◆ **TASK REQUIREMENTS**
Return every line in the entries below where the word "squalls" shows up.

▬▬▬

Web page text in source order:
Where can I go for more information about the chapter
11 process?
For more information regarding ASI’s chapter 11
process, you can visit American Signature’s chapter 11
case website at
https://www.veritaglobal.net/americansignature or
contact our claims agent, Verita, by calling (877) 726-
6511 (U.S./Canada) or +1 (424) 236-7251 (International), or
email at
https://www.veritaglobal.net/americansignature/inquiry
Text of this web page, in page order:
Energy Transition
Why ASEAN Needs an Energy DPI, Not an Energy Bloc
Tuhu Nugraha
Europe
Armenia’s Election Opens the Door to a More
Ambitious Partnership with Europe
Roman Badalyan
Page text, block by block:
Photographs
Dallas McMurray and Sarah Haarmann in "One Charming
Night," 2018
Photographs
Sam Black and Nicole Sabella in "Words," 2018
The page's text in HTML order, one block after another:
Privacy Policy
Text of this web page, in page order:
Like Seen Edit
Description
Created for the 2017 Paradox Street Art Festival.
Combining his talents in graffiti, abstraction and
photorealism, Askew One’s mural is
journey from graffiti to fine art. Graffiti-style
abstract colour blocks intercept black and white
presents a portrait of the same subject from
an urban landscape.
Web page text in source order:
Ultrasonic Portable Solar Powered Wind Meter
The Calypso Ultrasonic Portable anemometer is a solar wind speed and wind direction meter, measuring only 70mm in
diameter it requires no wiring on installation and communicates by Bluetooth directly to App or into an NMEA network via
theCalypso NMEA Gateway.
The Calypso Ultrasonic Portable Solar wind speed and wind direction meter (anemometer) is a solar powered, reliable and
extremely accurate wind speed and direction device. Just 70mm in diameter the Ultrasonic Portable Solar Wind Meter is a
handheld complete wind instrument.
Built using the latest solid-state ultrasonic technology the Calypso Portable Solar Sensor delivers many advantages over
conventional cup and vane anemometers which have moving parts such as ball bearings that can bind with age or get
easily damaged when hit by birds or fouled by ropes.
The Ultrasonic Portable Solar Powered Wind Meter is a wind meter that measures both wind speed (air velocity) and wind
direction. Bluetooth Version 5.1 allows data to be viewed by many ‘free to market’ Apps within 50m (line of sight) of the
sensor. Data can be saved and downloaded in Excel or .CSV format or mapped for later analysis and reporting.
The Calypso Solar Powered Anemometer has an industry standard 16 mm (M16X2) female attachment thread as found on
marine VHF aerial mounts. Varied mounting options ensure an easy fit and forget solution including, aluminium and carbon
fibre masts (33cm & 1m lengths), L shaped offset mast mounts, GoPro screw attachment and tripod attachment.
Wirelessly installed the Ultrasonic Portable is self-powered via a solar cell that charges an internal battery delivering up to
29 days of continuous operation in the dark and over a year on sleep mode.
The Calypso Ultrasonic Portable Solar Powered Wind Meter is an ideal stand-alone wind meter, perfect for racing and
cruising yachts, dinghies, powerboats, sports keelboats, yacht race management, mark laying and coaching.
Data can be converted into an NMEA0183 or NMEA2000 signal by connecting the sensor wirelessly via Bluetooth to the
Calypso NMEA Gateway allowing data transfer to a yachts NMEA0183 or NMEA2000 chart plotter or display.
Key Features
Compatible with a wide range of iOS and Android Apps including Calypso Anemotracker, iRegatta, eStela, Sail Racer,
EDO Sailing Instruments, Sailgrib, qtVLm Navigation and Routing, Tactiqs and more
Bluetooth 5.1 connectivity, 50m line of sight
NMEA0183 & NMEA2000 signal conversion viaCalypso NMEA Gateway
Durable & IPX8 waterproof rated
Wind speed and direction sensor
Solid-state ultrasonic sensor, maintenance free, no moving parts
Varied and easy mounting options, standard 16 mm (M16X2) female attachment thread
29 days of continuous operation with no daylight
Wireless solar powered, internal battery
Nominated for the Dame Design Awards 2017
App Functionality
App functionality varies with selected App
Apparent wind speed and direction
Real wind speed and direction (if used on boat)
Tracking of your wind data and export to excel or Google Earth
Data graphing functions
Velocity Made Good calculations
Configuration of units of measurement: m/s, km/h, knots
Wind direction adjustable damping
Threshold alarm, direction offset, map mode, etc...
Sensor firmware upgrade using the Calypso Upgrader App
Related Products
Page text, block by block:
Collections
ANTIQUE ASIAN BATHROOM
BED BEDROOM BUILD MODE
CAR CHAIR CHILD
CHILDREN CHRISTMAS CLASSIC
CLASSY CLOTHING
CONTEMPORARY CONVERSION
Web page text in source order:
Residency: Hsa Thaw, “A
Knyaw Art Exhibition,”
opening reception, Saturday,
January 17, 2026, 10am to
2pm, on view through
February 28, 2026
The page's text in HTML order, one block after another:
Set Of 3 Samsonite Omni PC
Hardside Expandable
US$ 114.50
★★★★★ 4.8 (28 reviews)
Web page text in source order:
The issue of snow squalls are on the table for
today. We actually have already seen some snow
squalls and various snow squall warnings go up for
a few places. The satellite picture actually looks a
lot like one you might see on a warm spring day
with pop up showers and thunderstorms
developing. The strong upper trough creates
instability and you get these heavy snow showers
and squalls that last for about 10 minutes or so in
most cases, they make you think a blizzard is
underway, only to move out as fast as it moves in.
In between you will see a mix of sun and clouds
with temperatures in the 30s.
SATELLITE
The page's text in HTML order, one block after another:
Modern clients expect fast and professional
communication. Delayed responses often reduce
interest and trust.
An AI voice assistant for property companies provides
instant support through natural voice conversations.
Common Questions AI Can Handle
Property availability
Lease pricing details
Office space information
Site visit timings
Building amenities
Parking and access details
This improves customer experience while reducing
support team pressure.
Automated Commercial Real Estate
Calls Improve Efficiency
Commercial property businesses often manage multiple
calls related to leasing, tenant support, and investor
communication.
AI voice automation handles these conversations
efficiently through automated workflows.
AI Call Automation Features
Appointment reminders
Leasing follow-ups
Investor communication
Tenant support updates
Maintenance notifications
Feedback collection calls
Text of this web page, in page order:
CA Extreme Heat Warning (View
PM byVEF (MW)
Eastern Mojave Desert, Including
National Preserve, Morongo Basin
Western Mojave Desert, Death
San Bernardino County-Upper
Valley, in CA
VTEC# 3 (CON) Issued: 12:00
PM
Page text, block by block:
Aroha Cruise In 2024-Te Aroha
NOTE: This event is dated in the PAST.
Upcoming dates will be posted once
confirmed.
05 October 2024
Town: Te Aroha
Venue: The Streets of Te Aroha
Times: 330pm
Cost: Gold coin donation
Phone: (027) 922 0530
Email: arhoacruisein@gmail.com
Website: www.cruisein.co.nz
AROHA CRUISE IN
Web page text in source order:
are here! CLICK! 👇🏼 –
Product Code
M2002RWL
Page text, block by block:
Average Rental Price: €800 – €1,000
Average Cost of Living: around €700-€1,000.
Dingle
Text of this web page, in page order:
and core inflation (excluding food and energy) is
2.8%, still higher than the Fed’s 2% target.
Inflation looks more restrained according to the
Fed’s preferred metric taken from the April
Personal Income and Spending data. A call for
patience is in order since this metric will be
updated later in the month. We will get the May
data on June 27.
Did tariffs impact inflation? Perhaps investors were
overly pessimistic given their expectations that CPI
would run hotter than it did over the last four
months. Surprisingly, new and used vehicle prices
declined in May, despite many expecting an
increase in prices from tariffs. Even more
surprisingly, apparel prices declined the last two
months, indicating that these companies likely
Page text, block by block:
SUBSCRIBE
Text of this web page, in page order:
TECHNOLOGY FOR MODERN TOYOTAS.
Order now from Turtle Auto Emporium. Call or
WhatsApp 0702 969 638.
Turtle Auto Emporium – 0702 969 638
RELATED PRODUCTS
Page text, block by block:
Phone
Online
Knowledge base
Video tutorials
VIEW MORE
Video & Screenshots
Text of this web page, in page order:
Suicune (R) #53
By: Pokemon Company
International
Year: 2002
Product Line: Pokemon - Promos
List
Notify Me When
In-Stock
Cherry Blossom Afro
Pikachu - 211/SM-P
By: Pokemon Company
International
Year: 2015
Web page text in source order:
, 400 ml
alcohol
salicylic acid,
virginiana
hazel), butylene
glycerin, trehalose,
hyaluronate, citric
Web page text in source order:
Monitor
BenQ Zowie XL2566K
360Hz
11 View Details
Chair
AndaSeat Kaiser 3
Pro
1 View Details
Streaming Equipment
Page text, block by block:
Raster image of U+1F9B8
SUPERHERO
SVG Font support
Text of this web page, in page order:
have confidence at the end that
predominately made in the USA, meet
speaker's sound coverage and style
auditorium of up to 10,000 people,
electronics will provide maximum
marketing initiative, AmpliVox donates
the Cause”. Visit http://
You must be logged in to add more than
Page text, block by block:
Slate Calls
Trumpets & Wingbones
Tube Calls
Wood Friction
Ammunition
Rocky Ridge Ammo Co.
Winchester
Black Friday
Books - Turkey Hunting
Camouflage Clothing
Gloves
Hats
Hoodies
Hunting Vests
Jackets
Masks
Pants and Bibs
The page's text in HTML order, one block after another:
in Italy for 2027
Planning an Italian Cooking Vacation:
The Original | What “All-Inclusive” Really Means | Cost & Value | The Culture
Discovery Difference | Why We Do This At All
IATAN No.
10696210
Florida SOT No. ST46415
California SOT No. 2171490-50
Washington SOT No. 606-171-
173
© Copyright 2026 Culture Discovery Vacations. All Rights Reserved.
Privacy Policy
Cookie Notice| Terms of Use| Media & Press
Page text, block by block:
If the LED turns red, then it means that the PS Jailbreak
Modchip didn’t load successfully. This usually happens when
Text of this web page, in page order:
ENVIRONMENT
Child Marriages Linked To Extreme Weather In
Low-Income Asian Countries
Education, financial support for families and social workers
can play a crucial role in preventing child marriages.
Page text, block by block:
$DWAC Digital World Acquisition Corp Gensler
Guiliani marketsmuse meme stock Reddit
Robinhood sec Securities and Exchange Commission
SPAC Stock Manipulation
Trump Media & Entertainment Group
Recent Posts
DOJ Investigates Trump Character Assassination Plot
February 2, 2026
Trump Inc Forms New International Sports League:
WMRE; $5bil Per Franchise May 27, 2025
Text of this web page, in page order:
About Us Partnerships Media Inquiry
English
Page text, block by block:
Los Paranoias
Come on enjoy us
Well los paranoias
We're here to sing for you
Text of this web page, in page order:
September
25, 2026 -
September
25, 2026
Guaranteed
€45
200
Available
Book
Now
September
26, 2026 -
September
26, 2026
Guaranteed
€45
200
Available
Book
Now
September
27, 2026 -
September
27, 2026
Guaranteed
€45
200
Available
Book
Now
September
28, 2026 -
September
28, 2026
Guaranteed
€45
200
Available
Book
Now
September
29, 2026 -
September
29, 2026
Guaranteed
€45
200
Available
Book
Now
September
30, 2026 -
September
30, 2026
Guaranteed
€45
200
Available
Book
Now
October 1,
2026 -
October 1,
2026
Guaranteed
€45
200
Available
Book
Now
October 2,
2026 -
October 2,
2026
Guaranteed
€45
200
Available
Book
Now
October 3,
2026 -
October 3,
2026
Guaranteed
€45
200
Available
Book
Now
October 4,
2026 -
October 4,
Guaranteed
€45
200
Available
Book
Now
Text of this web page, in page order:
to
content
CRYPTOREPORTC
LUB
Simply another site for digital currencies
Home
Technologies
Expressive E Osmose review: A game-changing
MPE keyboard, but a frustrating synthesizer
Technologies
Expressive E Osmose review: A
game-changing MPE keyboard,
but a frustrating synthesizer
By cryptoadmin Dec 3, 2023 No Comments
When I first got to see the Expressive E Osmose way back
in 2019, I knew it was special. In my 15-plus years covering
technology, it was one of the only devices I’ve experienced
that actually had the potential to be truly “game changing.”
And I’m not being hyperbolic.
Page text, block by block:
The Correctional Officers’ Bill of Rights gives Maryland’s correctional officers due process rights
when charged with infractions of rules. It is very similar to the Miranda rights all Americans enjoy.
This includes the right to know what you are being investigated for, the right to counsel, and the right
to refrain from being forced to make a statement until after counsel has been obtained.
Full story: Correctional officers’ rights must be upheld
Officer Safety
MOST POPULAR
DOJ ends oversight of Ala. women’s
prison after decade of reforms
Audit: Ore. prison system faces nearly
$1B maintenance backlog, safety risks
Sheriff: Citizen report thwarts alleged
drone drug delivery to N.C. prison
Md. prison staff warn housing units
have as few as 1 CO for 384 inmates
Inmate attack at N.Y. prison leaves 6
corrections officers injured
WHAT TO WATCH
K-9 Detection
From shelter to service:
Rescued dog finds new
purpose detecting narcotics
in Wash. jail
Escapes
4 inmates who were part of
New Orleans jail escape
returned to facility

▬▬▬

◆ **WRITTEN SOLUTION**
The issue of snow squalls are on the table for
squalls and various snow squall warnings go up for
and squalls that last for about 10 minutes or so in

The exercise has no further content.